Kitchen Pucci (葡吉小廚) is a tapas bar with Shanghai-style food. The interior of the restaurant is clean and modern, with floor-to-ceiling windows in the back that show off a row of live bamboo against a red brick wall. The petite portions of Shanghai classics, including xiaolongbao, or soup dumplings, are adorable, as are the restaurant’s extremely reasonable prices and quick, friendly service.
There are two versions of xiaolongbao, one filled with fragrant broth and one without. The best version is, not surprisingly, the former, which are called steamed Shanghai juicy dumplings (上海小籠包, NT$180 for 12) on the menu. Rich, savory and indeed juicy, they are served on a bed of pine needles, which, without altering the flavor, prevent the thin wrapper from sticking to the bamboo steamer.
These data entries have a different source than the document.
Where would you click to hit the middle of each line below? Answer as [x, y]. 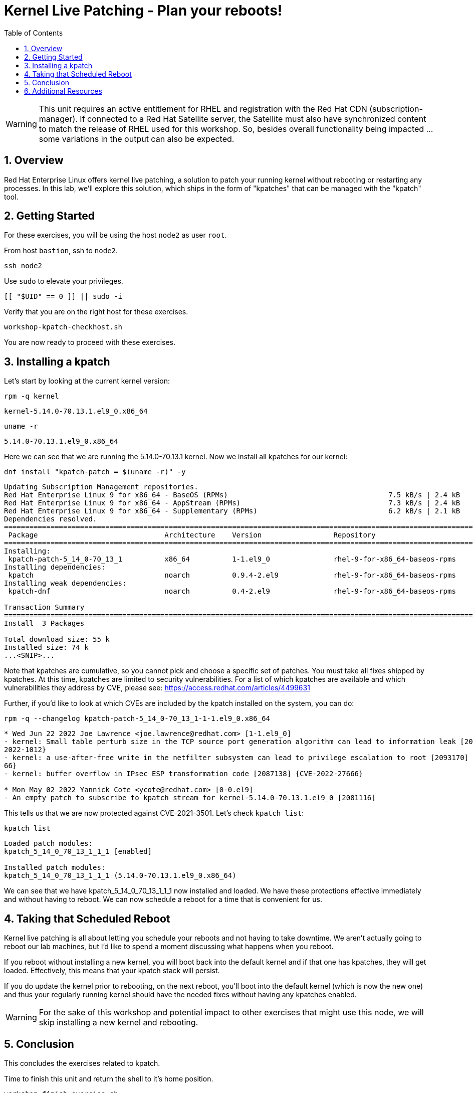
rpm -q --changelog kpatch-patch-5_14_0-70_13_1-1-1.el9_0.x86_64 [137, 719]
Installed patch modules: [55, 868]
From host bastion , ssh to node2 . [61, 251]
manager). [58, 119]
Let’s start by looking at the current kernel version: [87, 381]
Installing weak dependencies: [65, 583]
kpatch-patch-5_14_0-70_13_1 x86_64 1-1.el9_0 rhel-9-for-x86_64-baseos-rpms [232, 559]
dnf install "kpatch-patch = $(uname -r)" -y [95, 472]
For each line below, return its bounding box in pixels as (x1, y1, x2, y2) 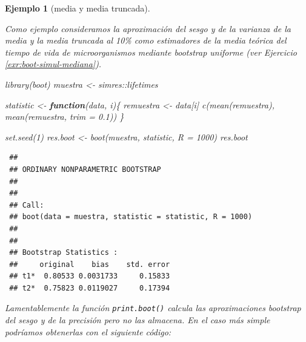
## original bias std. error (9, 260, 170, 269)
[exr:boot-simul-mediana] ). (5, 58, 102, 70)
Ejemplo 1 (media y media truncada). (5, 2, 150, 14)
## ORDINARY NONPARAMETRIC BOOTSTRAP (9, 165, 161, 174)
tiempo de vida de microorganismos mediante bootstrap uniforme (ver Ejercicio (5, 45, 297, 58)
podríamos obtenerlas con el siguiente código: (5, 325, 171, 338)
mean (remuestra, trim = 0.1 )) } (5, 110, 124, 123)
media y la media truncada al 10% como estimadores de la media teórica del (5, 34, 287, 47)
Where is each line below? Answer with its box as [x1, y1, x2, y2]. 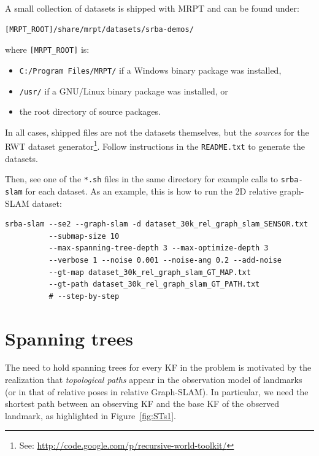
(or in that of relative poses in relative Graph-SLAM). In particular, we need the [5, 385, 309, 398]
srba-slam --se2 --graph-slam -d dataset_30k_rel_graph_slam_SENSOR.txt [5, 220, 308, 229]
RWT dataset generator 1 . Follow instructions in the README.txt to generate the [5, 138, 305, 152]
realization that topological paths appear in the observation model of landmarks [5, 373, 302, 386]
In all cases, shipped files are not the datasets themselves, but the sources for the [5, 125, 309, 138]
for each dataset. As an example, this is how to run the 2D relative [25, 184, 277, 197]
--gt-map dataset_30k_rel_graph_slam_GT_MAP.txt [48, 268, 251, 277]
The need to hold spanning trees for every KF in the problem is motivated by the [5, 361, 312, 374]
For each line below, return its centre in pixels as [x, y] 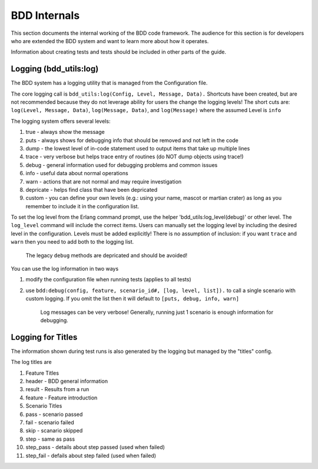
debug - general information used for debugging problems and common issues [122, 165]
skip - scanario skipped [54, 431]
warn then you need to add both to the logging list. [72, 242]
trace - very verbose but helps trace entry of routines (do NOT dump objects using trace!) [135, 157]
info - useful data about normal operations [77, 173]
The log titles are [32, 362]
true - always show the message [65, 132]
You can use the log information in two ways [65, 269]
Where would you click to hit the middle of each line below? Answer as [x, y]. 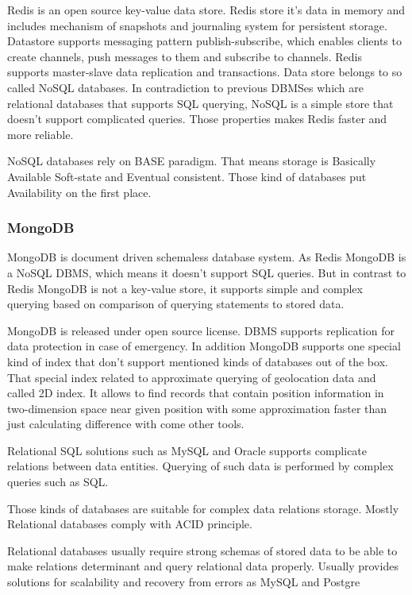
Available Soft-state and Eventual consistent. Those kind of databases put [187, 176]
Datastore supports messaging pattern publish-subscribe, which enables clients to [204, 41]
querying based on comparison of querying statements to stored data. [176, 304]
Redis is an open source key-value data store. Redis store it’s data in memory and [206, 10]
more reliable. [40, 134]
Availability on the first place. [79, 192]
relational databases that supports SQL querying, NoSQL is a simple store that [200, 103]
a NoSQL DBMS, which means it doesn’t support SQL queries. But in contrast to [207, 272]
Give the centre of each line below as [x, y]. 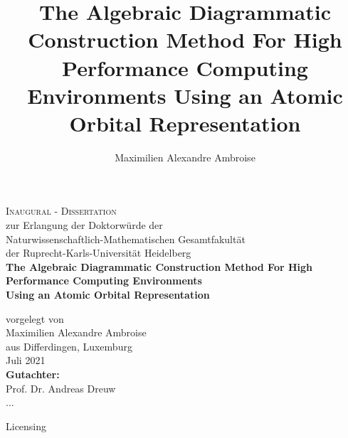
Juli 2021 [26, 360]
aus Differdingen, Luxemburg [69, 346]
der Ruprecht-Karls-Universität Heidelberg [99, 253]
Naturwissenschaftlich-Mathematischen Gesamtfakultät [126, 239]
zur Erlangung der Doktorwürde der [84, 225]
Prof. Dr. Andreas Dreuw [61, 388]
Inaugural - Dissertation [61, 211]
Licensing [26, 426]
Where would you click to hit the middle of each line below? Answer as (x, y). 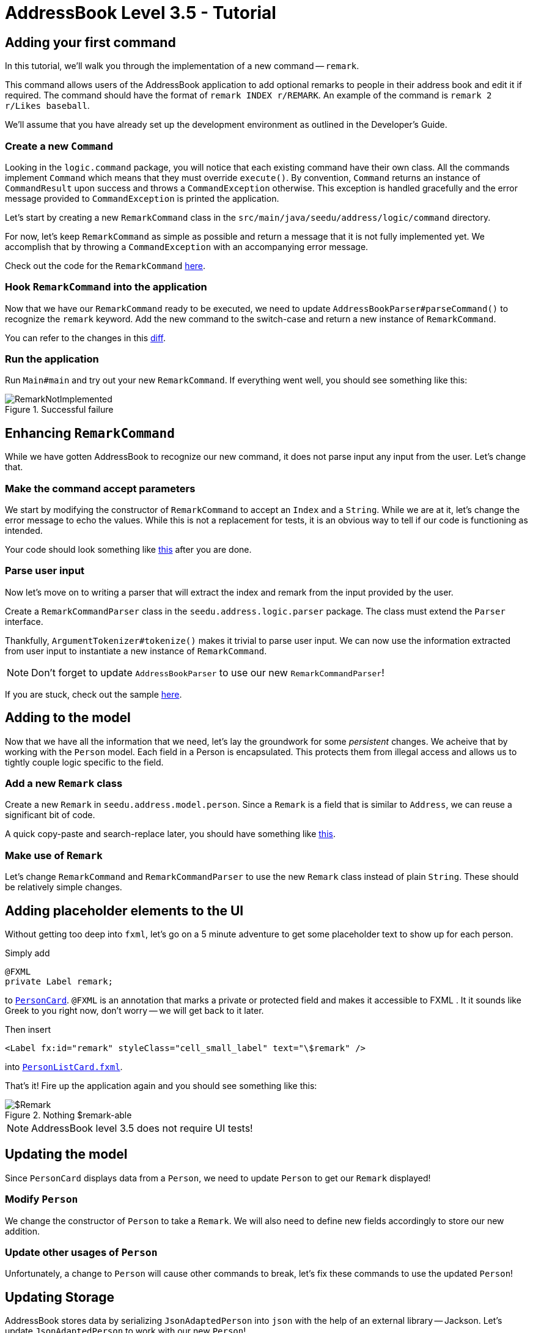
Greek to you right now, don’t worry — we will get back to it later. (134, 1010)
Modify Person (42, 1199)
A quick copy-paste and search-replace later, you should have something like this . (170, 834)
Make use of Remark (54, 855)
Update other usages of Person (81, 1252)
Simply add (28, 953)
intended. (24, 531)
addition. (23, 1231)
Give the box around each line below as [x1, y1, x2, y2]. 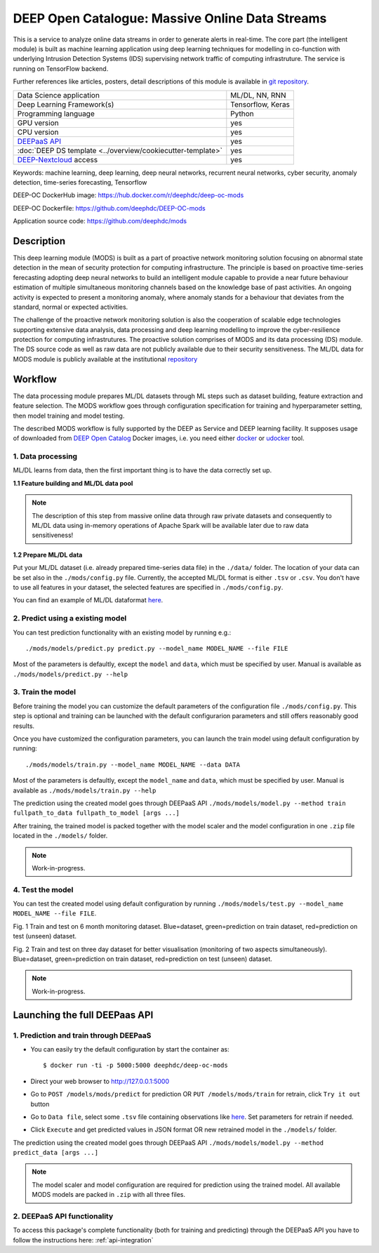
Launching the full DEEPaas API [13, 1009, 154, 1021]
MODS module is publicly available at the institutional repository [13, 354, 198, 363]
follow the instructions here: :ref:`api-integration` [13, 1235, 154, 1244]
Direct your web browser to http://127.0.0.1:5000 [30, 1077, 170, 1085]
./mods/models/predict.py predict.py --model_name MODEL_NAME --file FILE [25, 644, 288, 652]
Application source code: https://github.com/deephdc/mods [13, 217, 187, 225]
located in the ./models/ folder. [13, 832, 108, 840]
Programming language [17, 109, 95, 119]
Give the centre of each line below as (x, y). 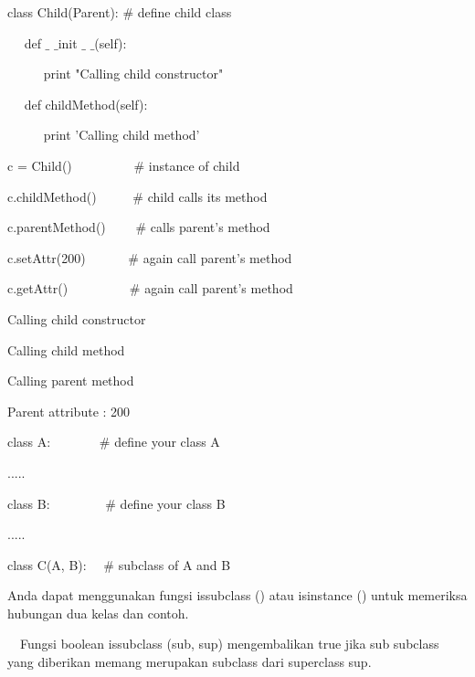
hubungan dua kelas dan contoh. (98, 613)
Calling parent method (71, 381)
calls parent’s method (210, 227)
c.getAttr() (38, 288)
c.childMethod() (52, 196)
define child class (185, 12)
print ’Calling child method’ (121, 135)
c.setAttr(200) (47, 257)
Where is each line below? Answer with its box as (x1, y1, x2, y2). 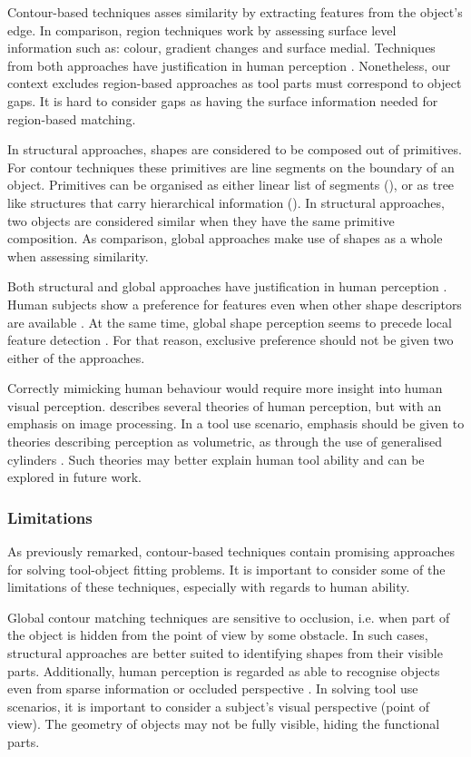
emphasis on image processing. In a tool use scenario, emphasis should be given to (7, 414, 465, 433)
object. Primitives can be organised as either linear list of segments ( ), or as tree (7, 175, 455, 194)
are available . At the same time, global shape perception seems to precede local (7, 312, 452, 331)
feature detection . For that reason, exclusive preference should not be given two (7, 330, 454, 349)
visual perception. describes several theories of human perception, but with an (7, 396, 442, 415)
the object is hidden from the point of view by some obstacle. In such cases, (7, 625, 428, 644)
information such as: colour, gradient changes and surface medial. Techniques (7, 38, 436, 57)
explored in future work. (7, 467, 142, 487)
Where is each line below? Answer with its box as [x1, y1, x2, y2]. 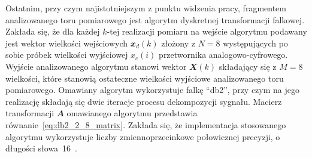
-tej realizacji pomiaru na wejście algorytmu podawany [107, 25, 307, 38]
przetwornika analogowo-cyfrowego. [159, 48, 288, 61]
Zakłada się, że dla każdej [5, 25, 100, 38]
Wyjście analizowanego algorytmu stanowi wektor [5, 60, 187, 72]
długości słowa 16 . [5, 142, 78, 154]
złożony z [161, 36, 196, 49]
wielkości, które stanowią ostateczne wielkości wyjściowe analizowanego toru [5, 72, 284, 84]
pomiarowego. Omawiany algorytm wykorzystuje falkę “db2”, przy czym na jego [5, 83, 299, 96]
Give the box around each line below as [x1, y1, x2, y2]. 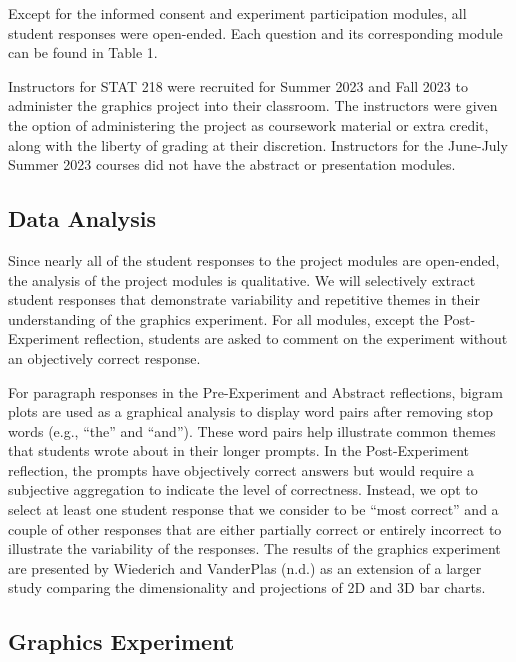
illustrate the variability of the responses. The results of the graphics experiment [8, 538, 501, 559]
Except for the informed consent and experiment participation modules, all [8, 3, 467, 23]
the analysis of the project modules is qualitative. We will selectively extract [8, 269, 476, 290]
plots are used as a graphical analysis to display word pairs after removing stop [8, 401, 494, 422]
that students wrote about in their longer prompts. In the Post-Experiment [8, 440, 469, 461]
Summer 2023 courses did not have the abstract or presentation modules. [8, 154, 456, 175]
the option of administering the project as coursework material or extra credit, [8, 114, 489, 135]
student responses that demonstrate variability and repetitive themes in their [8, 289, 480, 310]
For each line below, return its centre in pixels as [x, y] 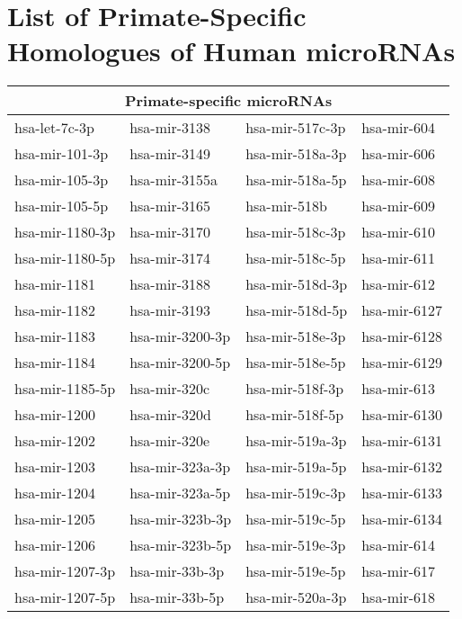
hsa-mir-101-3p [62, 154]
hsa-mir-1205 [55, 519]
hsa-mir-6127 [402, 310]
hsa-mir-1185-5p [65, 389]
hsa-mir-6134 [402, 519]
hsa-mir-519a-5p [296, 467]
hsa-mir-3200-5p [180, 363]
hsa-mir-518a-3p [296, 154]

The other steamed dumplings (小籠包, NT$50 for three or NT$100 for six) are acceptable but lack the oomph that the broth provides.
Other pleasing picks on Kitchen Pucci’s menu include its small serving of “Szechuan-style” steamed spareribs (川味粉蒸排骨, NT$80), which are covered in ground rice flavored with spices, lots of pepper and served on top of steamed yam chunks. The tender meat slipped off the bone upon contact with our chopsticks. My dining companions and I also enjoyed the fried scallion roll with beef (大餅捲牛肉, NT$110). The crispy exterior of the wrapping gave way to a chewy center and the scallions landed just the right amount of kick (though the roll could have done with a little
more beef).
Kitchen Pucci’s noodle dishes come with “thin noodles” or chunky knife-shaved noodles (刀削麵), which are sliced directly from the dough into thick strips before being boiled. The knife-shaved noodles have a satisfyingly al dente texture without any unpleasant graininess on the inside. We liked them best in the Shanghai-style scallion mixed noodles (上海蔥開乾拌麵, NT$80) because the scallions, cooked several different ways (the green leaves fried until crispy, the white stalks boiled until soft) offered an unexpected melange of textures. The mixed noodles with spicy sauce (辣醬乾拌麵, NT$80) were also good, though not as fiery as the chili pepper symbol next to the menu entry suggests. The stir-fried knife-shaved noodles with Judas’ ear fungus (木須炒麵, NT$120), however, were too greasy and bland.
For dessert, consider the steamed bean paste buns (豆沙小包, NT$60 for six) — very thin flour wrappers stuffed with sweet red bean paste. Simple, but a suitable complement to the stronger flavored main dishes.